Taiwan: Becoming a Development Base for Toyota, Mitsubishi,
New vehicle sales in Taiwan, which plummeted to 347 thousand units in 2001, recovered to the 399 thousand unit level in 2002. From January to June in 2003 when a negative impact from SARS (Severe Acute Respiratory Syndrome) to new vehicle sales drew concern, it surpassed the previous year with 200 thousand units. Four companies, namely; Kuozui Motors 57% owned by Toyota, China Motors 15 % owned by Mitsubishi Motors, Yulon Motor 25% owned by Nissan, and Ford Lio Ho Motor 70% owned by Ford, accounted for 75% of new vehicle sales. These 4 major companies accounted for 90% of vehicle production. Honda, which has a tie up with San Yang Industry in production and sales, the fifth largest manufacturer in Taiwan, launched production through its wholly owned subsidiary.

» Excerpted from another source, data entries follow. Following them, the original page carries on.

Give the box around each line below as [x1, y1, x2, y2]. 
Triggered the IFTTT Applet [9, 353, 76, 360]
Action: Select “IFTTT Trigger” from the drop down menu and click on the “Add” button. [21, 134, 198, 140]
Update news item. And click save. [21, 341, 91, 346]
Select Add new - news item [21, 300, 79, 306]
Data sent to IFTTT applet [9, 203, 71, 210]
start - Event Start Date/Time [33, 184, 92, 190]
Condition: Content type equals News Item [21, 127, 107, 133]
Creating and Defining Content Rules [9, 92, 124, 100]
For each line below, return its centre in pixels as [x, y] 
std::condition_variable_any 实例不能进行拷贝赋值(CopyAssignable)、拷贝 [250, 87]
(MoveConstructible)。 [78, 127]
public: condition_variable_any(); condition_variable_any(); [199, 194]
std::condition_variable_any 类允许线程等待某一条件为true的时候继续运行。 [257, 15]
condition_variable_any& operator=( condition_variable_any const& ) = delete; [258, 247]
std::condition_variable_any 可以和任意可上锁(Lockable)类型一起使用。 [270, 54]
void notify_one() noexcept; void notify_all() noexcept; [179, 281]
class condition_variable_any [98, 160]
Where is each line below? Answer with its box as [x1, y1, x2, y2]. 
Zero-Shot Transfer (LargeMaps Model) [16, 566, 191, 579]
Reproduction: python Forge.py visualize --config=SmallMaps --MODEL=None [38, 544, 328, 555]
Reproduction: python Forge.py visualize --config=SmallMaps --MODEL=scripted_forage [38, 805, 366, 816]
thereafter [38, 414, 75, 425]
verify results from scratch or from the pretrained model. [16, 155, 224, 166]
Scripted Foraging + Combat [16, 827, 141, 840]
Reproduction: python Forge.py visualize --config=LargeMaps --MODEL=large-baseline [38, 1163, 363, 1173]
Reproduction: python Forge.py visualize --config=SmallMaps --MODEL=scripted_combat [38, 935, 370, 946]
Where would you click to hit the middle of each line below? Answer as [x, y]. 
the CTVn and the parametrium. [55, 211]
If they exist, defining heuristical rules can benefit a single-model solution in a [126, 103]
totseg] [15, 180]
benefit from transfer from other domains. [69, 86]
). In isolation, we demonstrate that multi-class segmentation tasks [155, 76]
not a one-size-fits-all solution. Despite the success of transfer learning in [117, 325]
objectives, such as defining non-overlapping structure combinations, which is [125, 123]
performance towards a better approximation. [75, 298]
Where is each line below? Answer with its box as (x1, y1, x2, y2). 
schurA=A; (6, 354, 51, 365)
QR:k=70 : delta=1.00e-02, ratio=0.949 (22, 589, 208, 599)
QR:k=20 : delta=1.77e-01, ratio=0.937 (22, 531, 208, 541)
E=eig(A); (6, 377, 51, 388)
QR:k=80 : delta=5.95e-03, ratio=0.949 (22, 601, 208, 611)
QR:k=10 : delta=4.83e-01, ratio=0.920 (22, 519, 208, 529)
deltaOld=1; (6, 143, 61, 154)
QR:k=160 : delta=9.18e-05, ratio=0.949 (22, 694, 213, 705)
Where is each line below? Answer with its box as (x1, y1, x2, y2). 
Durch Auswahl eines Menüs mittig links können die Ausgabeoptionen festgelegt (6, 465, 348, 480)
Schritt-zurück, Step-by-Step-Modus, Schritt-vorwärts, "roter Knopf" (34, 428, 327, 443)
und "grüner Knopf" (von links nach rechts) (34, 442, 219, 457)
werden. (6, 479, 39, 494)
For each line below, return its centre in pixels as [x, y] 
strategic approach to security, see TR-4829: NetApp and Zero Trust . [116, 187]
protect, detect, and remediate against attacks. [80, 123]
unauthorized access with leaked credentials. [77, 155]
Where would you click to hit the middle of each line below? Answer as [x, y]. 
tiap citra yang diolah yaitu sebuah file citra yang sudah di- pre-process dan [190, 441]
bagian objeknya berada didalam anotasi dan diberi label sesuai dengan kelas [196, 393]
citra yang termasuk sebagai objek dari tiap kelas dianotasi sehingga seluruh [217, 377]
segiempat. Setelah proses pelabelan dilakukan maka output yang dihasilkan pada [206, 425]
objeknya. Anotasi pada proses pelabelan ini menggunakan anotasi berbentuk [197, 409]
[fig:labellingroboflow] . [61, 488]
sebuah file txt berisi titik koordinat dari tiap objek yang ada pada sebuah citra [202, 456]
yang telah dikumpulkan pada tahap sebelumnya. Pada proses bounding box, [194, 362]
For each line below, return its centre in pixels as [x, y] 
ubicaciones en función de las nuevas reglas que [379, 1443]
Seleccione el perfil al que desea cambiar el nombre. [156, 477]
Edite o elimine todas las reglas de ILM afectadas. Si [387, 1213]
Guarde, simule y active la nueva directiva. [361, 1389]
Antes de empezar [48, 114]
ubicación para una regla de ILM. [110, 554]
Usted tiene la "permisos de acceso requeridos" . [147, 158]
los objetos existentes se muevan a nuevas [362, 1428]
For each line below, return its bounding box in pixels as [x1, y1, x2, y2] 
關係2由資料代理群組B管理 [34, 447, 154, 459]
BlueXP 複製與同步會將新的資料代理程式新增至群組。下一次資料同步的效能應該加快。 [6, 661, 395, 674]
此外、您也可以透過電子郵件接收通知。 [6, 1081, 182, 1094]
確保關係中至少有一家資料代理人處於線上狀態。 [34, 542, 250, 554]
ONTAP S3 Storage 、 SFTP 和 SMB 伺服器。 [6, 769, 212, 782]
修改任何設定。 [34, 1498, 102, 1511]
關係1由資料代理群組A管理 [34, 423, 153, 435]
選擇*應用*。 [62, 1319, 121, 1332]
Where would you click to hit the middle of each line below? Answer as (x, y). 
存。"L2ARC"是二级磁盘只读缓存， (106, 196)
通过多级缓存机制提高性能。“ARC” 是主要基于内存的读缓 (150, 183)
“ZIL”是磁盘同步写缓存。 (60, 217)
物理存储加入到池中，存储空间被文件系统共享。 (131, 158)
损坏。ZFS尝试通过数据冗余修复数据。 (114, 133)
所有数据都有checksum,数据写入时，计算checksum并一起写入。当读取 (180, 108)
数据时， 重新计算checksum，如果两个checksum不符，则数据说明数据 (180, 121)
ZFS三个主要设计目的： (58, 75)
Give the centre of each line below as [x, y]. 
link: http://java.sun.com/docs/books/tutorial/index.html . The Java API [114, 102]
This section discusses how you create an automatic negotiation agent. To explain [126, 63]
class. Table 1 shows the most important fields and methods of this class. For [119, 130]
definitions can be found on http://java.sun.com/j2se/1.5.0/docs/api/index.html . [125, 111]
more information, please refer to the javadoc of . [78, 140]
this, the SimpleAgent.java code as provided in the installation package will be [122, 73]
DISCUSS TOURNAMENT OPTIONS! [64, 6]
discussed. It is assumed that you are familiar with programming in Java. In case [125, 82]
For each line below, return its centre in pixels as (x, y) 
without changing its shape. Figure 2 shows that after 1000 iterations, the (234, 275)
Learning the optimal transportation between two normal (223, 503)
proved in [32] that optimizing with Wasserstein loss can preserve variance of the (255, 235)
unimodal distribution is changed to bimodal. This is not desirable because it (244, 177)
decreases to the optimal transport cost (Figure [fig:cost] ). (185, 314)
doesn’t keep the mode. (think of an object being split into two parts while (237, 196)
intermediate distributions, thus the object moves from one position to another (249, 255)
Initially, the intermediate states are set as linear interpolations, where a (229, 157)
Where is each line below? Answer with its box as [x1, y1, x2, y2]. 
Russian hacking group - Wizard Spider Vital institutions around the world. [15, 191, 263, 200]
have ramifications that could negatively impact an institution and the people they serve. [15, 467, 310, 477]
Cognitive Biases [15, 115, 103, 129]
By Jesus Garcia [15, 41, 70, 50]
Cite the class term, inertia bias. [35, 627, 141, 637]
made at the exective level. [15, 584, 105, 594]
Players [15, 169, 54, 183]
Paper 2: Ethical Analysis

In spite of the recovery in new vehicle sales, the Taiwan market used to enjoy favorable new vehicle sales, that is; 576 thousand unit sales in 1994 and at around the 470 thousand unit level until 1998. In the long-lagging market, sales by China Motors and Yulon Motor, which are member companies of the Yulon Group furthering joint production in China independently, are expected to surpass sales in Taiwan. Further, in November 2002, China Motors submitted an application for joint production of commercial vehicles among three companies, including DaimlerChrysler (DCX) and Fujian Motor Industry Group. According to the announcement in May 2003, Yulon Motor's business in China will be consolidated to the joint venture business of Nissan and Dongfeng Motor Corporation, while Yulon Motor will be reorganized as a supporting base for Nissan's business in China.
These 4 companies, Kuozui, China Motors, Yulon, and Ford Lio Ho, aspire for the position as a base of their partner auto manufacturers under a global division of labor through the strengthening their function of development and design functions. The models designed by the respective research and development bases of those 4 companies are manufactured also in Asian production bases of the business partners, while Taiwan bases supply exterior parts to Asian plants more than ever.
■Vehicle Unit Sales per Taiwan Auto Manufacturer
Taiwan's vehicle production volume was 333 thousand units in 2002, increasing by 61 thousand units over the previous year; however, it remains below the 350,000 unit level. From January to May in 2003, unit production increased 25 thousand units over the previous year to 153 thousand units. It is still less than a half of its production level, reaching 700 thousand units.
The following actions were taken by car makers in 2002: Honda founded a wholly owned subsidiary; Fuji Heavy Industries withdrew from production businesses under a tie-up with Ta-Ching Motor; San Yang Industry, which ended the partnership with Honda, tied up with Hundai Motor Company. These all took place in 2002. In contrast, GM stopped negotiation with Formosa Automobile, which is tied up with Daewoo Motor in Korea, as they did not reach agreement over the contract production of Buick brand vehicles in April 2003. It is reported that GM sounded Yulon Motor in tie-up.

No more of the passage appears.